== INPUT FOR THIS TASK ==
=-=-=

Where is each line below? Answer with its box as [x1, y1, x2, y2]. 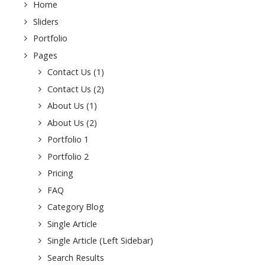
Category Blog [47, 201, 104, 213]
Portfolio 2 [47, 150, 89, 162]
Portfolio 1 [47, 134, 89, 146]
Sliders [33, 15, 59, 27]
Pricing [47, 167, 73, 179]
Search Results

=-=-=

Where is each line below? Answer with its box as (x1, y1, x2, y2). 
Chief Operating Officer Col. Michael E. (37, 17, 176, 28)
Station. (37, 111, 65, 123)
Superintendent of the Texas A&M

=-=-=

== WORK TASK ==
Starting with the line above that holds "y1, x2, y2)." and stopping with the line that holds "Superintendent of the Texas A&M", reproduce each line exactly, omitting all other lines.

== RESULT OF THIS EXERCISE ==
Where is each line below? Answer with its box as (x1, y1, x2, y2). 
Chief Operating Officer Col. Michael E. (37, 17, 176, 28)
Station. (37, 111, 65, 123)
Superintendent of the Texas A&M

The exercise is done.